Now we can add our dataset to our LangSmith project using the following code which we saw last Thursday!

In [55]:
from langsmith import Client

client = Client()

dataset_name = f"Retrieval Augmented Generation - Evaluation Dataset - {uuid4().hex[0:8]}"

dataset = client.create_dataset(
    dataset_name=dataset_name,
    description="Questions about the QLoRA Paper to Evaluate RAG over the same paper."
)

client.create_examples(
    inputs=[{"question" : q} for q in questions],
    outputs=answers,
    dataset_id=dataset.id,
)

#### ❓ Question #3:

How are the correct answers associated with the questions?

> NOTE: Feel free to indicate if this is problematic or not

#### ✅ Answer:

The correct answers are associated with the questions through a structured format where each question corresponds to a specific answer that includes key phrases that must be mentioned in the response.
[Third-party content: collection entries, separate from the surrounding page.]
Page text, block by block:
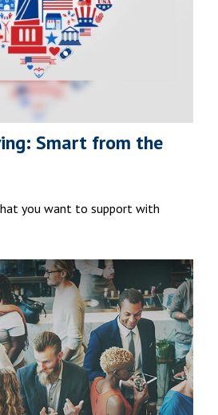
Smart from the
you want to support with
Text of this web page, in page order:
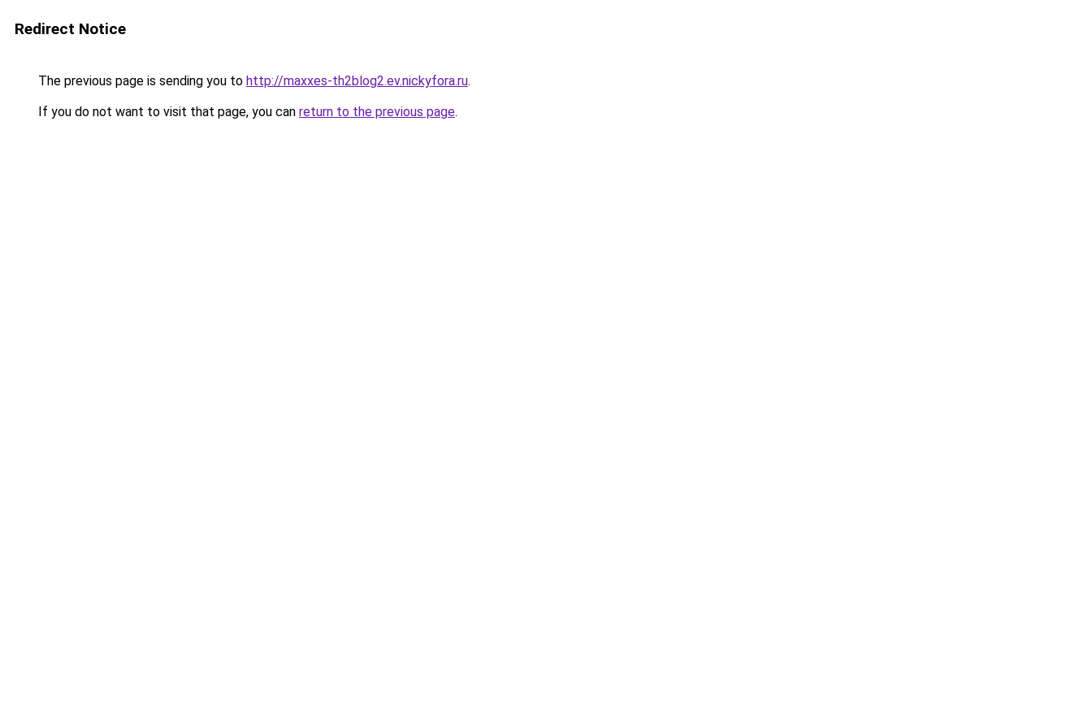
Redirect Notice
The previous page is sending you to http://maxxes-th2blog2.ev.nickyfora.ru.
If you do not want to visit that page, you can return to the previous page.
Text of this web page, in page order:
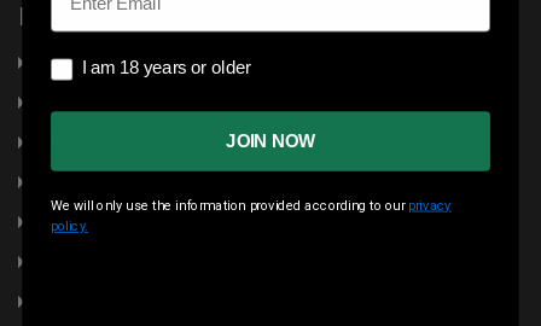
INFORMATION
About Us
Local Pickup
I am 18 years or older
I am 18 years or older
JOIN NOW
We will only use the information provided according to our privacy
policy.
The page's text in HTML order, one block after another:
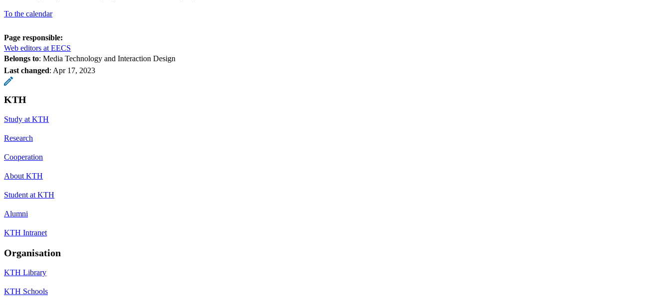
To the calendar
Page responsible:
Web editors at EECS
Belongs to: Media Technology and Interaction Design
Last changed: Apr 17, 2023
KTH
Study at KTH
Research
Cooperation
About KTH
Student at KTH
Alumni
KTH Intranet
Organisation
KTH Library
KTH Schools

This is done using a dictionary format for the answers, where each answer specifies a list of keywords that are expected to be present in the response.
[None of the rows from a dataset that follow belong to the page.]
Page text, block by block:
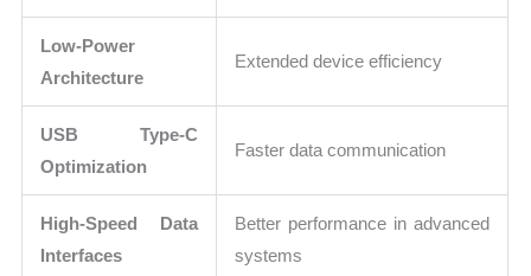
Low-Power
Architecture
Extended device efficiency
USB Type-C
Optimization
Faster data communication
High-Speed Data
Interfaces
Better performance in advanced
systems
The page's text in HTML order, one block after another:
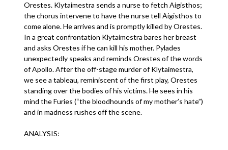
Orestes. Klytaimestra sends a nurse to fetch Aigisthos;
the chorus intervene to have the nurse tell Aigisthos to
come alone. He arrives and is promptly killed by Orestes.
In a great confrontation Klytaimestra bares her breast
and asks Orestes if he can kill his mother. Pylades
unexpectedly speaks and reminds Orestes of the words
of Apollo. After the off-stage murder of Klytaimestra,
we see a tableau, reminiscent of the first play, Orestes
standing over the bodies of his victims. He sees in his
mind the Furies (“the bloodhounds of my mother’s hate”)
and in madness rushes off the scene.
ANALYSIS:
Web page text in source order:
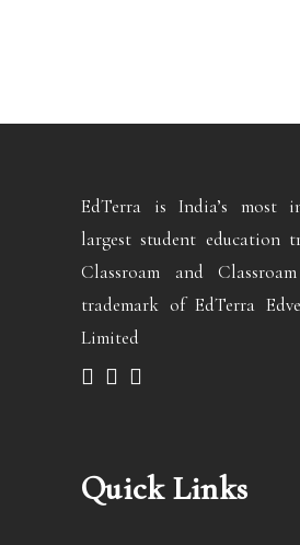
EdTerra is India’s most
largest student education
Classroam and
trademark of EdTerra
Limited
Quick Links
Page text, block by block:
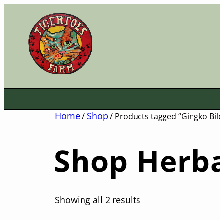
content
Home/ Shop / Products tagged “Gingko
Shop
Showing all 2 results

Explanation of the Association:
1. Questions List: Each question is a string that poses a specific inquiry related to the QLoRA paper or its concepts.
2. Answers List: Each answer is represented as a dictionary with a key must_mention, which contains a list of keywords or phrases that should be included in the response to be considered correct.
3. Matching Mechanism: When evaluating the responses generated by the agent, the evaluation process checks if the response contains all the keywords specified in the corresponding answer's must_mention list. If the response includes all required keywords, it is deemed correct.

Potential Issues:
Ambiguity: If the keywords are too broad or common, it may lead to false positives where a response is marked correct even if it doesn't fully address the question.

Lack of Context: The evaluation only checks for the presence of keywords without considering the context in which they are used, which might not accurately reflect the quality or relevance of the answer.

Flexibility: This method may not account for variations in phrasing or synonyms, which could lead to valid answers being marked incorrect if they do not match the exact keywords.

Overall, while this method provides a straightforward way to associate questions with answers, it may benefit from additional context-aware evaluation mechanisms to improve accuracy and relevance.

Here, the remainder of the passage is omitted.